YOUR TASK ->
Filter the lines below, copying only those with the string "African".

DATA FOR THE TASK ->
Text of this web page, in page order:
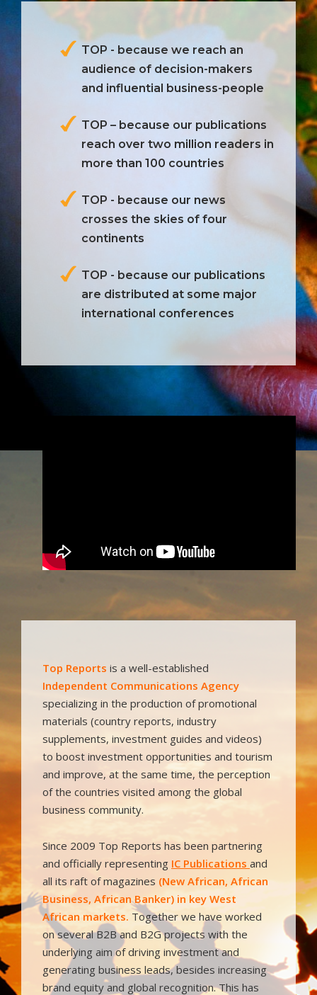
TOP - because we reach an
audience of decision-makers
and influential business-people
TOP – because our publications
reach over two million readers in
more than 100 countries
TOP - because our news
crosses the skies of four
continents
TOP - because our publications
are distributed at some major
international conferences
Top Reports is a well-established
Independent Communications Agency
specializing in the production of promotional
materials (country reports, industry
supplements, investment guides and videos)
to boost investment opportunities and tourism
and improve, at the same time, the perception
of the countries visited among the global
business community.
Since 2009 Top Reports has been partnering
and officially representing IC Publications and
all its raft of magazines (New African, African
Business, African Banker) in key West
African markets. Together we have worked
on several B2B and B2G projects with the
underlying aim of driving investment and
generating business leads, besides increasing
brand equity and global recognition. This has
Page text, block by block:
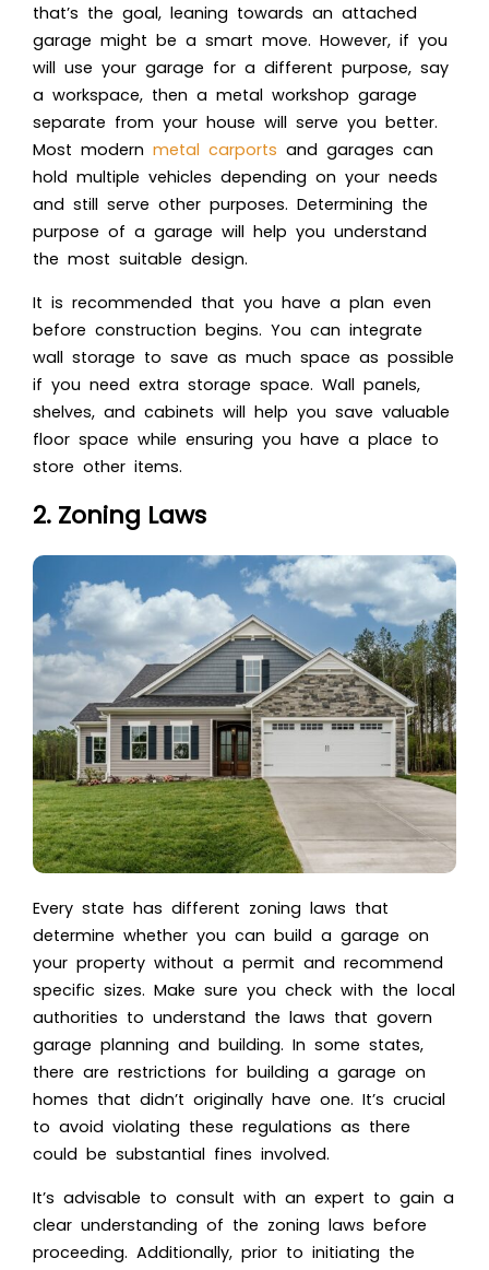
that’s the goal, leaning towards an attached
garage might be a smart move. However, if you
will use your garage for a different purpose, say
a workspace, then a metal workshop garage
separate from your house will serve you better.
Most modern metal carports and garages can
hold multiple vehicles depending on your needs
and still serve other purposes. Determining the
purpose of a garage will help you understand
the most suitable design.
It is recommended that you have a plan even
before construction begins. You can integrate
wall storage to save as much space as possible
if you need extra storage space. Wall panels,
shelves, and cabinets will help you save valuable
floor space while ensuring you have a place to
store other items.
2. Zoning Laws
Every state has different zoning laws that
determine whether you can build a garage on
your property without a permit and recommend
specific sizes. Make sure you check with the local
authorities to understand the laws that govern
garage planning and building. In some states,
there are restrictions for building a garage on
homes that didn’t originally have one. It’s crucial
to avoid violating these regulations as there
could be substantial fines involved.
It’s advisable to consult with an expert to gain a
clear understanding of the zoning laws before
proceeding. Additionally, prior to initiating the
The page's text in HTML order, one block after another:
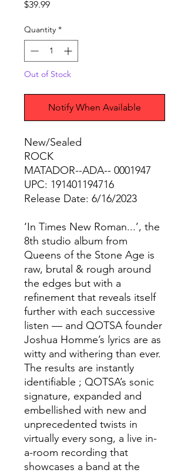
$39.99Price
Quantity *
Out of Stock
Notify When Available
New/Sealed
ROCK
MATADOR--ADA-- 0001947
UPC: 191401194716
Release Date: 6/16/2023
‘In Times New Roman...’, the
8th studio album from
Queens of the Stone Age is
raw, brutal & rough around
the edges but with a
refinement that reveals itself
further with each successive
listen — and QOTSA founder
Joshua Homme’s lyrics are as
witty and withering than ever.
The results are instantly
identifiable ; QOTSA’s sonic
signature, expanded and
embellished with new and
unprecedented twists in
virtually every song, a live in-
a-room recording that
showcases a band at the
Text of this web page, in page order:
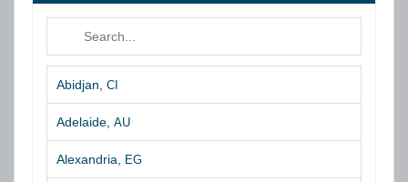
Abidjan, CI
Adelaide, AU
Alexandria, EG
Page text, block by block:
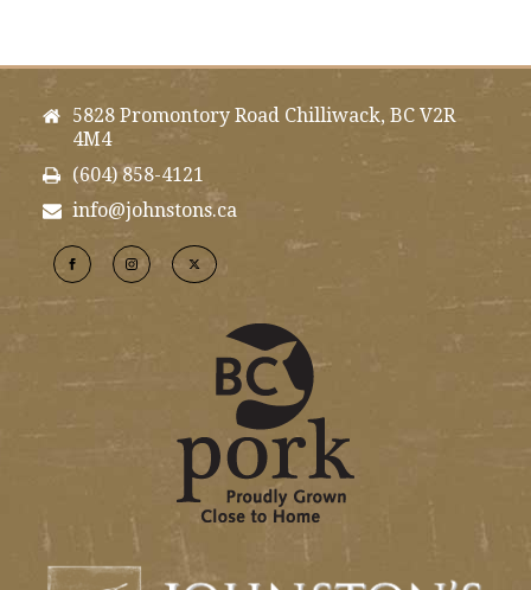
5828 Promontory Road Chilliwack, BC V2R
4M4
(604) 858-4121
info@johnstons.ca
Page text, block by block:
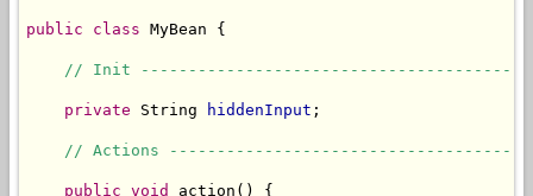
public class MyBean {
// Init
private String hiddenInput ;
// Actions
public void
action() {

COMPLETED TASK ->
all its raft of magazines (New African, African
Business, African Banker) in key West
African markets. Together we have worked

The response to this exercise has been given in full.